* _RECORDS FOR PROCESSING_
----
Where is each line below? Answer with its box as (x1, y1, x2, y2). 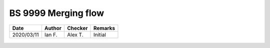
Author (44, 24, 62, 31)
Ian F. (44, 31, 57, 38)
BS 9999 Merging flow (9, 7, 104, 18)
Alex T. (67, 31, 83, 38)
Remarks (93, 24, 115, 31)
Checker (67, 24, 88, 31)
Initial (93, 31, 106, 38)
----
* _TASK GOAL_
Using the data above, print every line exactly, omitting pictures.

* _RESPONSE BELOW_
Where is each line below? Answer with its box as (x1, y1, x2, y2). 
Author (44, 24, 62, 31)
Ian F. (44, 31, 57, 38)
BS 9999 Merging flow (9, 7, 104, 18)
Alex T. (67, 31, 83, 38)
Remarks (93, 24, 115, 31)
Checker (67, 24, 88, 31)
Initial (93, 31, 106, 38)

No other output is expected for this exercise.